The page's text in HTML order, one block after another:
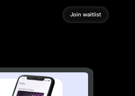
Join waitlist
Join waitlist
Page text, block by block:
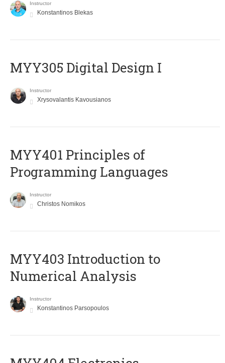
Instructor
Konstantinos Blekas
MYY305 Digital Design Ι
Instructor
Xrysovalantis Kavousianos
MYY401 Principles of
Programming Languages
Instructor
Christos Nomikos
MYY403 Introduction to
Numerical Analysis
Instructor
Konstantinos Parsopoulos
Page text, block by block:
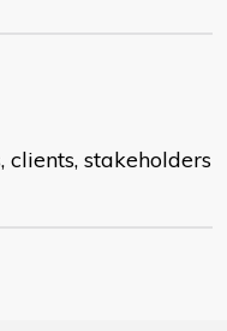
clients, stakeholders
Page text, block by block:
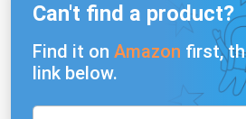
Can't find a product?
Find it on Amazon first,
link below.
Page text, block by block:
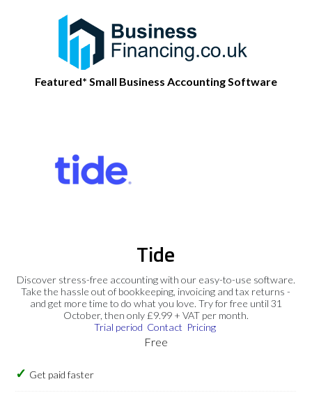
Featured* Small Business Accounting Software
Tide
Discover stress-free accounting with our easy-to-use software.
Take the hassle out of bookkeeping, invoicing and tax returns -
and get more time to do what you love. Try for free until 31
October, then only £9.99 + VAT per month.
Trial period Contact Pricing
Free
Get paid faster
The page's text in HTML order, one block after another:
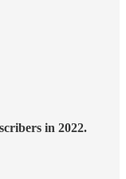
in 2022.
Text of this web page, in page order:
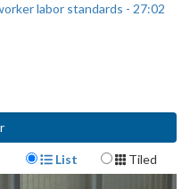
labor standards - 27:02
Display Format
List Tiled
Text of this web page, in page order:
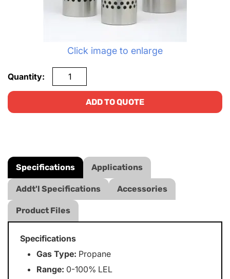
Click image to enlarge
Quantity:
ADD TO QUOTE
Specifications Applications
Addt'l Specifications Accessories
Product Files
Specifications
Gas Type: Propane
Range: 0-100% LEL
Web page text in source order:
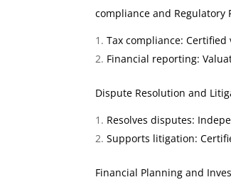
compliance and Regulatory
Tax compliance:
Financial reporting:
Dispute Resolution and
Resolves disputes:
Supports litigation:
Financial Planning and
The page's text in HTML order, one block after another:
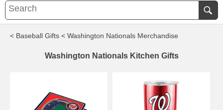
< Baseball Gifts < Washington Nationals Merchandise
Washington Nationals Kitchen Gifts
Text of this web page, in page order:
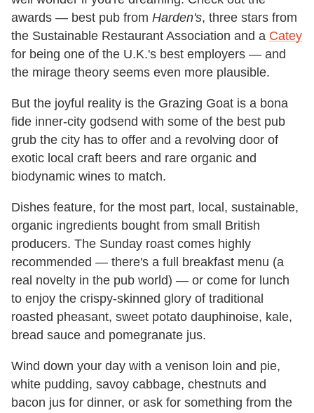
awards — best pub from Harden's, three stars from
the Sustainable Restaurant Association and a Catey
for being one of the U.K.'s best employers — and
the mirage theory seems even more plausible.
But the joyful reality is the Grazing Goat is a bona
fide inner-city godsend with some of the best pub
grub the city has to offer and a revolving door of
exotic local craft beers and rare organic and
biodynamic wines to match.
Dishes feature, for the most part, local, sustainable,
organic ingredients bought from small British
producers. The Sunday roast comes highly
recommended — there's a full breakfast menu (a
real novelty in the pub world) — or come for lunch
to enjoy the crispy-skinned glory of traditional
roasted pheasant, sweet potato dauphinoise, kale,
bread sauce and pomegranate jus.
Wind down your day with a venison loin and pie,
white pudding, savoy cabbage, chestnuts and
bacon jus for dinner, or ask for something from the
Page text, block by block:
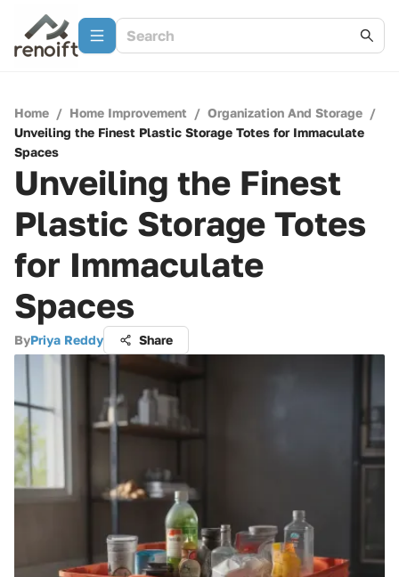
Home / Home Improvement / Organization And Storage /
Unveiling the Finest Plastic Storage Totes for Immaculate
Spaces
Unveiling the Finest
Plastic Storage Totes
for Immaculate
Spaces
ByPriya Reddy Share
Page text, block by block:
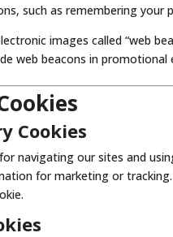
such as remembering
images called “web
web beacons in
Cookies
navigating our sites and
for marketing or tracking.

____________________

▸ **TASK BRIEF**
Top to bottom, retype the listing exactly but drop every picture.

▸ **EXERCISE RESPONSE**
The page's text in HTML order, one block after another:
Join waitlist
Join waitlist
Page text, block by block:
Instructor
Konstantinos Blekas
MYY305 Digital Design Ι
Instructor
Xrysovalantis Kavousianos
MYY401 Principles of
Programming Languages
Instructor
Christos Nomikos
MYY403 Introduction to
Numerical Analysis
Instructor
Konstantinos Parsopoulos
Page text, block by block:
clients, stakeholders
Page text, block by block:
Can't find a product?
Find it on Amazon first,
link below.
Page text, block by block:
Featured* Small Business Accounting Software
Tide
Discover stress-free accounting with our easy-to-use software.
Take the hassle out of bookkeeping, invoicing and tax returns -
and get more time to do what you love. Try for free until 31
October, then only £9.99 + VAT per month.
Trial period Contact Pricing
Free
Get paid faster
The page's text in HTML order, one block after another:
in 2022.
Text of this web page, in page order:
labor standards - 27:02
Display Format
List Tiled
Text of this web page, in page order:
Click image to enlarge
Quantity:
ADD TO QUOTE
Specifications Applications
Addt'l Specifications Accessories
Product Files
Specifications
Gas Type: Propane
Range: 0-100% LEL
Web page text in source order:
compliance and Regulatory
Tax compliance:
Financial reporting:
Dispute Resolution and
Resolves disputes:
Supports litigation:
Financial Planning and
The page's text in HTML order, one block after another:
< Baseball Gifts < Washington Nationals Merchandise
Washington Nationals Kitchen Gifts
Text of this web page, in page order:
awards — best pub from Harden's, three stars from
the Sustainable Restaurant Association and a Catey
for being one of the U.K.'s best employers — and
the mirage theory seems even more plausible.
But the joyful reality is the Grazing Goat is a bona
fide inner-city godsend with some of the best pub
grub the city has to offer and a revolving door of
exotic local craft beers and rare organic and
biodynamic wines to match.
Dishes feature, for the most part, local, sustainable,
organic ingredients bought from small British
producers. The Sunday roast comes highly
recommended — there's a full breakfast menu (a
real novelty in the pub world) — or come for lunch
to enjoy the crispy-skinned glory of traditional
roasted pheasant, sweet potato dauphinoise, kale,
bread sauce and pomegranate jus.
Wind down your day with a venison loin and pie,
white pudding, savoy cabbage, chestnuts and
bacon jus for dinner, or ask for something from the
Page text, block by block:
Home / Home Improvement / Organization And Storage /
Unveiling the Finest Plastic Storage Totes for Immaculate
Spaces
Unveiling the Finest
Plastic Storage Totes
for Immaculate
Spaces
ByPriya Reddy Share
Page text, block by block:
such as remembering
images called “web
web beacons in
Cookies
navigating our sites and
for marketing or tracking.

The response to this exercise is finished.